В понедельник меня вызвали в комитет комсомола и сообщили, что командируют с группой комсомольцев в подшефное село Рождественское на пять дней.

— Да что я там буду делать в январе? — изумилась я.

— Поможешь стенгазету выпустить, культработу наладить, — пояснил Юра Савельев.

— Да что, у них своей интеллигенции нет? Учителя, агрономы, врачи, зоотехники, инженеры, механики…

— Интеллигенция-то имеется, а рабочего класса нет. Тебя посылают, как рабочий класс.

— Кого-нибудь хоть с пятилетним стажем пошлите.

— Комсомол знает, кого посылать, — отпарировал Савельев и стал звонить по телефону, показывая этим, что разговор окончен.

Ну что ж, Рождественское так Рождественское. Я там еще никогда не была. И даже обрадовалась первой в своей жизни командировке, только сомневалась, смогу ли быть полезной. Правда, ехала я не одна, значит всегда можно посоветоваться.

В перерыв я побежала в бухгалтерию оформляться. Пришлось подождать. И там я неожиданно услышала разговор двух работниц про моих родителей… Они тоже ждали и от нечего делать судачили. В общем-то, отца они хвалили («другие наладчики и спиртом берут, чтоб не в очередь починить станок, а Гусев уж такой бескорыстный, такой ласковый, прямо как врач больных, обходит каждое утро свои станки. Они у него и не портятся никогда, потому что — профилактика»), но, хваля его, они поражались:

— Такой положительный мужчина, такой умница и в кого влюбился?! Простая деревенская баба, разводка. Телятница, что ли…

— Ты только подумай! У него ведь жена — красавица и чуть ли не профессор…

— Ну уж насчет этой «профессорши» помалкивай. Все про нее знают. Сергей-то Ефимович разве что душой страдает по своей телятнице, а так ни-ни, наотрез отказался в Рождественское ездить. Кого хошь спроси. А про Кондакову вся Москва знает. Она и в гости-то ходит не с мужем. Другой бы ушел от нее давно, а Гусев, как овца, все терпит.

— Да что же терпит-то? Добро бы любил, а говоришь, телятницу…

— Дочка у него. Вот из-за дочери и терпит.

— Ну и дурной. А как же та, в деревне-то?
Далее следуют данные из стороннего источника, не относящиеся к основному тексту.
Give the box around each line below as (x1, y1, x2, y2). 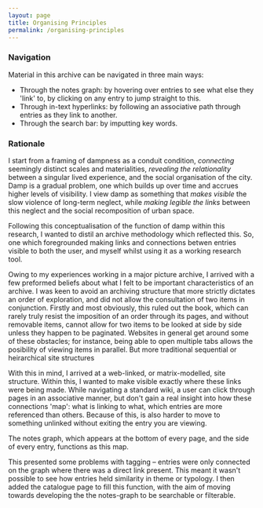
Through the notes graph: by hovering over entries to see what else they (19, 85, 254, 94)
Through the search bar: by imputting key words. (19, 119, 178, 128)
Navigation (8, 52, 51, 63)
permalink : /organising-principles (8, 26, 125, 34)
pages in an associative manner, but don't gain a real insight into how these (8, 393, 252, 403)
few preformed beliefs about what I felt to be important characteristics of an (8, 278, 254, 287)
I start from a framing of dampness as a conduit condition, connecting (8, 155, 235, 165)
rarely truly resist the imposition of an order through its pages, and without (8, 311, 249, 320)
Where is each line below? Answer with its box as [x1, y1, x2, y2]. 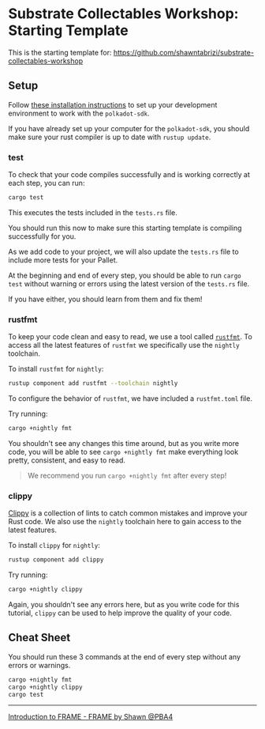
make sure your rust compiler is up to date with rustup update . [8, 132, 211, 142]
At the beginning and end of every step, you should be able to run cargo [8, 270, 242, 280]
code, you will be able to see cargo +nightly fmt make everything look [8, 447, 239, 456]
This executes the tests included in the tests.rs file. [8, 207, 177, 217]
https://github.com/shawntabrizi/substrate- [113, 47, 255, 57]
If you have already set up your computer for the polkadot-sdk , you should [8, 123, 250, 133]
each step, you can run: [8, 179, 85, 188]
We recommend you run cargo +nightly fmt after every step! [27, 470, 227, 480]
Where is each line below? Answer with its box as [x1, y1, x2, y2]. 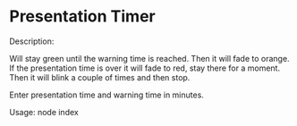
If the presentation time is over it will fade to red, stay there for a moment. [9, 63, 280, 73]
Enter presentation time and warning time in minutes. [9, 89, 204, 100]
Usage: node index [9, 106, 79, 117]
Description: [9, 36, 55, 46]
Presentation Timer [9, 6, 156, 27]
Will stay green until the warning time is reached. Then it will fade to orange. [9, 53, 290, 63]
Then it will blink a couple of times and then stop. [9, 71, 191, 82]
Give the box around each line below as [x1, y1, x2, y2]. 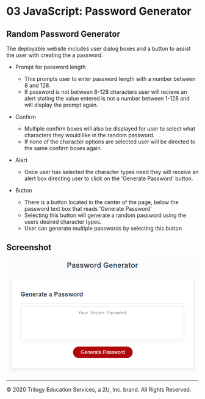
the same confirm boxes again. [24, 145, 103, 151]
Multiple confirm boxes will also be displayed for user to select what [24, 125, 195, 132]
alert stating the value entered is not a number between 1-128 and [24, 95, 190, 102]
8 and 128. [24, 82, 51, 89]
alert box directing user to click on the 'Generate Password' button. [24, 175, 193, 182]
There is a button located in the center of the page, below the [24, 199, 179, 206]
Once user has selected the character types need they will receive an [24, 169, 200, 175]
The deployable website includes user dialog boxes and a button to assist [6, 45, 191, 52]

— А как шефы наши приедут, она всегда расспрашивает про Гусева.

— Ну и дела!

— Как вам не стыдно, — не выдержала я, — а еще пожилые женщины!

Меня даже в жар бросило от возмущения.

— Из молодых да ранняя, учить-то!

— Не тебе говорилось, девушка, зачем слушать? Освободилась бухгалтерша, я подошла к ней и назвалась.

Услышав мою фамилию, женщины сразу сникли. Потом подкараулили меня в коридоре, извинялись и чуть не со слезами просили не передавать отцу. Я обещала.

А маме все-таки не надо бы подавать повод для сплетен… Ведь не молодая, сорок четыре года. Хотя больше тридцати двух ей никто и не дает. А папа моложе ее, но выглядит немножко старше.